■ ASSIGNMENT ■
With the pictures left out, print exactly the lines below that run from the one containing "Input Parameters [61, 511]" through the one containing "void cpen333::process::posix::mutex::unlock ( [8, 204, 284, 225]".

(EXERCISE INPUTS Opens)

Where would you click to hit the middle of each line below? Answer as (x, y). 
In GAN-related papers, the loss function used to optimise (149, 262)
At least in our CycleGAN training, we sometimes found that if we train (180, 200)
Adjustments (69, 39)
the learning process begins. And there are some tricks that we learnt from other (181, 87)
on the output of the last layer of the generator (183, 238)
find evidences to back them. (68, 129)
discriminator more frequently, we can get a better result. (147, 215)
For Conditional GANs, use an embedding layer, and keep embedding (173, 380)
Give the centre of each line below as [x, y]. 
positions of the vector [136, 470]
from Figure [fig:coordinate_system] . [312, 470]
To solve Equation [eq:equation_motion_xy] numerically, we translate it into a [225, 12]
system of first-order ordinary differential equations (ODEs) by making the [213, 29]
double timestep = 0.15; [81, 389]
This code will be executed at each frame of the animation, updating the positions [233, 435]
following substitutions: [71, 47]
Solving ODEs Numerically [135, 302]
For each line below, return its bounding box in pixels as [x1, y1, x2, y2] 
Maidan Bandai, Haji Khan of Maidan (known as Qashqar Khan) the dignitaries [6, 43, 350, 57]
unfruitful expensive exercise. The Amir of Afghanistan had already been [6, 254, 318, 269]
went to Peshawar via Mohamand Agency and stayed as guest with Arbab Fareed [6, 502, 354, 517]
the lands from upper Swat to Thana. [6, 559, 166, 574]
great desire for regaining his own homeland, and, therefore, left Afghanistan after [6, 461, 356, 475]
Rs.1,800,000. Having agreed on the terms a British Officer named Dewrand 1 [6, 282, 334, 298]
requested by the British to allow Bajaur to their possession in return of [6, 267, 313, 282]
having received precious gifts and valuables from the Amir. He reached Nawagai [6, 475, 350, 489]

(EXERCISE INPUTS Closes)
(EXERCISE INPUTS Opens)

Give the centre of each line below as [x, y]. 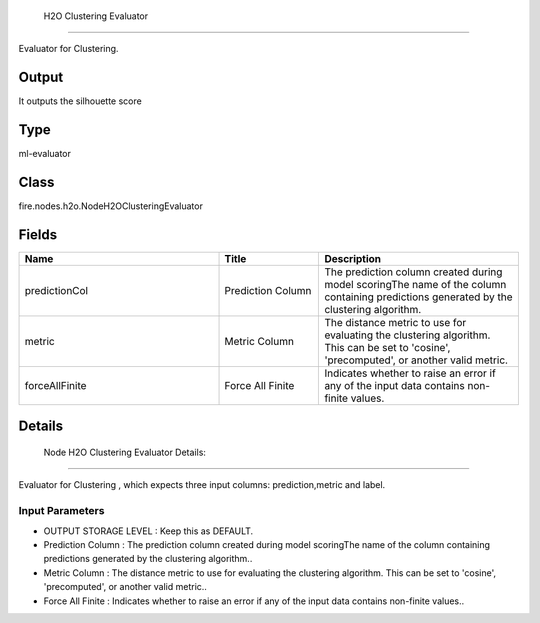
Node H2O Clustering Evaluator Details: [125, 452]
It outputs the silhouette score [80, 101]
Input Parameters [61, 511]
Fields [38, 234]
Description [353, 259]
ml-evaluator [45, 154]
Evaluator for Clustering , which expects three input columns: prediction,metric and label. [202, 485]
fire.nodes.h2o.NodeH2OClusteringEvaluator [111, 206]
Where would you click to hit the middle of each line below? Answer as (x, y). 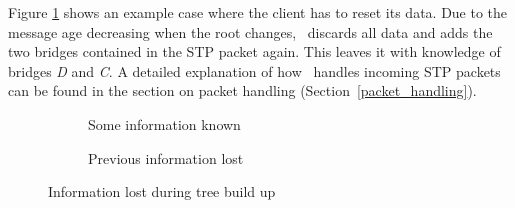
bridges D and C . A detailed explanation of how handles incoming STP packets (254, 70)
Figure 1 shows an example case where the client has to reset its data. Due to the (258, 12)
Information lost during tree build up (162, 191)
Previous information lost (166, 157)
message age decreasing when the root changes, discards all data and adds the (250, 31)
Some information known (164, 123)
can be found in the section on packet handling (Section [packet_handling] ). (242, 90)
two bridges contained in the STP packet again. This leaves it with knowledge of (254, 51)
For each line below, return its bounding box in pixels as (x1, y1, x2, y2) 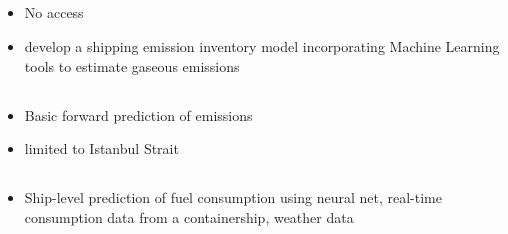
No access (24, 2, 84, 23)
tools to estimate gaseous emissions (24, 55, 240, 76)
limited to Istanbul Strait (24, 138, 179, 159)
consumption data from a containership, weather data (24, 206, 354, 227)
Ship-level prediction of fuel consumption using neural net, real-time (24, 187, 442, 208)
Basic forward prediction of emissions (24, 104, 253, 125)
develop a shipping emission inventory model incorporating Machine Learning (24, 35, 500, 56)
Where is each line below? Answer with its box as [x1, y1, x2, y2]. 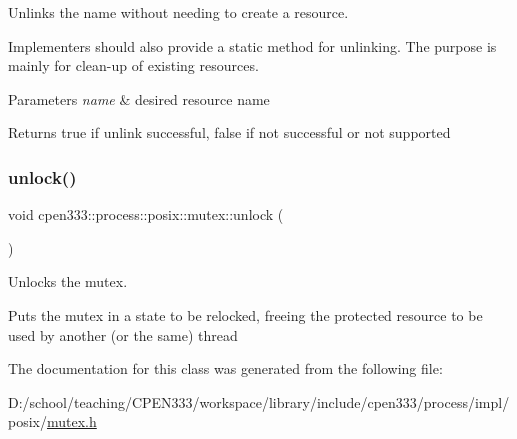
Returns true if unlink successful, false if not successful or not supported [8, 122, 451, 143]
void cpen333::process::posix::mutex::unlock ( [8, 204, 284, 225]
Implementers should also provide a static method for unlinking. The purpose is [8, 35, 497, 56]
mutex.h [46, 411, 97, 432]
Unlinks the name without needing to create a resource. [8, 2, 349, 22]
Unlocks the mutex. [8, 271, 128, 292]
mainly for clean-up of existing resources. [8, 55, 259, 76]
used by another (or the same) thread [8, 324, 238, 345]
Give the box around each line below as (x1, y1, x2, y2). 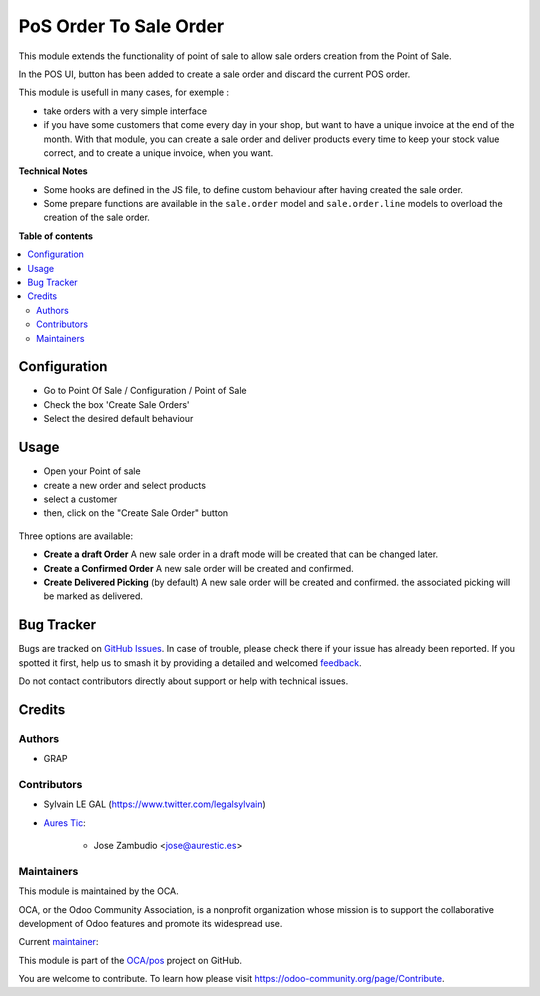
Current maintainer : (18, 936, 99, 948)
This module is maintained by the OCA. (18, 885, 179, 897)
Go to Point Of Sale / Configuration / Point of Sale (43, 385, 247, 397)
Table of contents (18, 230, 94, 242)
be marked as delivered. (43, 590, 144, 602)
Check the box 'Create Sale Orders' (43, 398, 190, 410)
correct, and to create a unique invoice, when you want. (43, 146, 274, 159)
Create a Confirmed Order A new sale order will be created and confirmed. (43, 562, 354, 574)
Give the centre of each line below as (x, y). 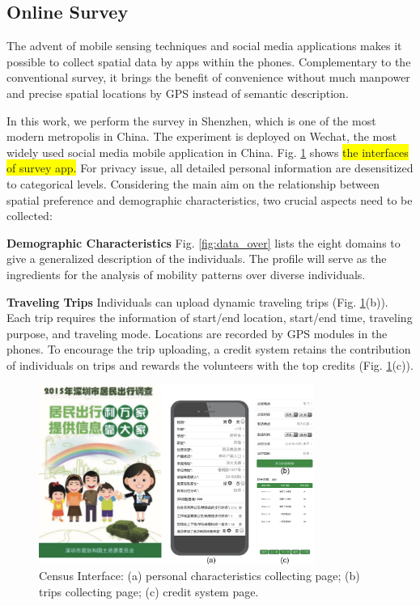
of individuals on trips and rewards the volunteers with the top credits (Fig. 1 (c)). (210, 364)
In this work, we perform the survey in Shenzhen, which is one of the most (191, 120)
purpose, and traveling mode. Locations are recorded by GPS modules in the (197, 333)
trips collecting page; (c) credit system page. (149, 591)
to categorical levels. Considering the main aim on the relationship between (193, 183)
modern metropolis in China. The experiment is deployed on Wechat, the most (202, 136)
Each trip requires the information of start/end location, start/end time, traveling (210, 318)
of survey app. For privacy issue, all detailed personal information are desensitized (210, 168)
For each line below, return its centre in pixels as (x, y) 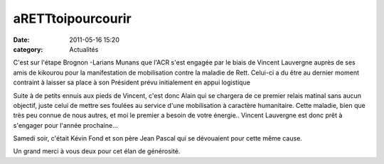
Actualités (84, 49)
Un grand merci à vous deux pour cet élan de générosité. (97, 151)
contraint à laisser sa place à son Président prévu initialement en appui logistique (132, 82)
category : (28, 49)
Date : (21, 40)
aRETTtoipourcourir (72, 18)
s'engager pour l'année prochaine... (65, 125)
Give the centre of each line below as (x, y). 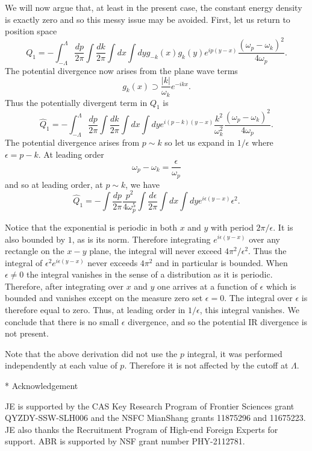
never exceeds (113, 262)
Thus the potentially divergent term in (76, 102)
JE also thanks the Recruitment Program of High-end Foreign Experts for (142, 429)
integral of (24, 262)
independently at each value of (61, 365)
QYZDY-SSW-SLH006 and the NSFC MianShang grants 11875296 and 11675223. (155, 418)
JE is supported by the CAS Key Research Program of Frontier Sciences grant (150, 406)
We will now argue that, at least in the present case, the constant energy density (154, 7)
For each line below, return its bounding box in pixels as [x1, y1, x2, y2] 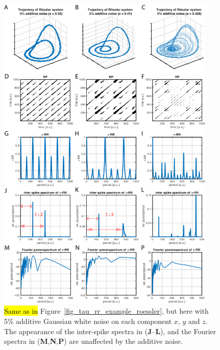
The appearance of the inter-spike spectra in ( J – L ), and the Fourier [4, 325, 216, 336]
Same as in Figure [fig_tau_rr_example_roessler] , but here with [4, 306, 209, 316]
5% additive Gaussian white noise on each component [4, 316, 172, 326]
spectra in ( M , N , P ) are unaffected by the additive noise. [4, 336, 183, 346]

(EXERCISE INPUTS Closes)
(EXERCISE INPUTS Opens)

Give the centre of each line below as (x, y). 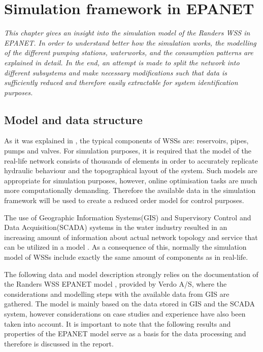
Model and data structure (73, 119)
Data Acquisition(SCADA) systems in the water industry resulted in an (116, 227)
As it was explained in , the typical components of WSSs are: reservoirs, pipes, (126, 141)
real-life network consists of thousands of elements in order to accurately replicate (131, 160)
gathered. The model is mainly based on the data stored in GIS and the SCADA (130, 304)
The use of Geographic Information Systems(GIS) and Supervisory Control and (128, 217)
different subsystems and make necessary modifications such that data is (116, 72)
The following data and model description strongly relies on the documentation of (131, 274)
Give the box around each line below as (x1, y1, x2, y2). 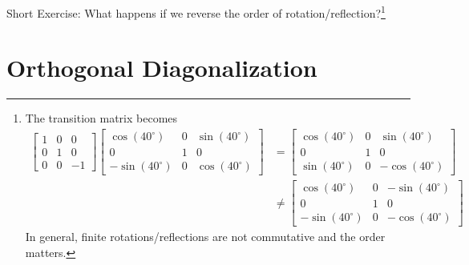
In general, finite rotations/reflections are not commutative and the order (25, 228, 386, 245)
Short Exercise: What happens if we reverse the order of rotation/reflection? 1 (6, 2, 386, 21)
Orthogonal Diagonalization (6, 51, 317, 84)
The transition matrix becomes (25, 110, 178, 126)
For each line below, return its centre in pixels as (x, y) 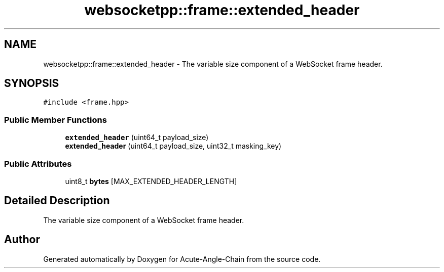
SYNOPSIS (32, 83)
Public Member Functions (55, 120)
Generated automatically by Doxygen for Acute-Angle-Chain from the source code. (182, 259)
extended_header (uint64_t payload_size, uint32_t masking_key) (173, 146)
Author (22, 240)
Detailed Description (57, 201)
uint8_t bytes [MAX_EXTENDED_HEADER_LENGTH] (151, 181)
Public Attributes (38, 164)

(EXERCISE INPUTS Closes)

■ FINAL ANSWER ■
Input Parameters [61, 511]
Fields [38, 234]
Description [353, 259]
ml-evaluator [45, 154]
Evaluator for Clustering , which expects three input columns: prediction,metric and label. [202, 485]
fire.nodes.h2o.NodeH2OClusteringEvaluator [111, 206]
Where would you click to hit the middle of each line below? Answer as (x, y). 
bridges D and C . A detailed explanation of how handles incoming STP packets (254, 70)
Figure 1 shows an example case where the client has to reset its data. Due to the (258, 12)
Information lost during tree build up (162, 191)
Previous information lost (166, 157)
message age decreasing when the root changes, discards all data and adds the (250, 31)
Some information known (164, 123)
can be found in the section on packet handling (Section [packet_handling] ). (242, 90)
two bridges contained in the STP packet again. This leaves it with knowledge of (254, 51)
For each line below, return its bounding box in pixels as (x1, y1, x2, y2) 
No access (24, 2, 84, 23)
tools to estimate gaseous emissions (24, 55, 240, 76)
limited to Istanbul Strait (24, 138, 179, 159)
consumption data from a containership, weather data (24, 206, 354, 227)
Ship-level prediction of fuel consumption using neural net, real-time (24, 187, 442, 208)
Basic forward prediction of emissions (24, 104, 253, 125)
develop a shipping emission inventory model incorporating Machine Learning (24, 35, 500, 56)
Where is each line below? Answer with its box as [x1, y1, x2, y2]. 
Returns true if unlink successful, false if not successful or not supported [8, 122, 451, 143]
void cpen333::process::posix::mutex::unlock ( [8, 204, 284, 225]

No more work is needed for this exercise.